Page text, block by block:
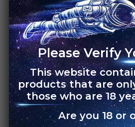
Recent Posts
Please Verify
This website
products that are
those who are 18
Are you 18 or
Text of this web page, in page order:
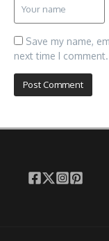
Save my name,
next time I comment.
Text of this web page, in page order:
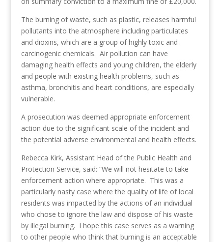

--------------------

Problem to solve
Retype the whole listing exactly. Do not include the pictures.

Result of the exercise
Page text, block by block:
Recent Posts
Please Verify
This website
products that are
those who are 18
Are you 18 or
Text of this web page, in page order:
Save my name,
next time I comment.
Text of this web page, in page order:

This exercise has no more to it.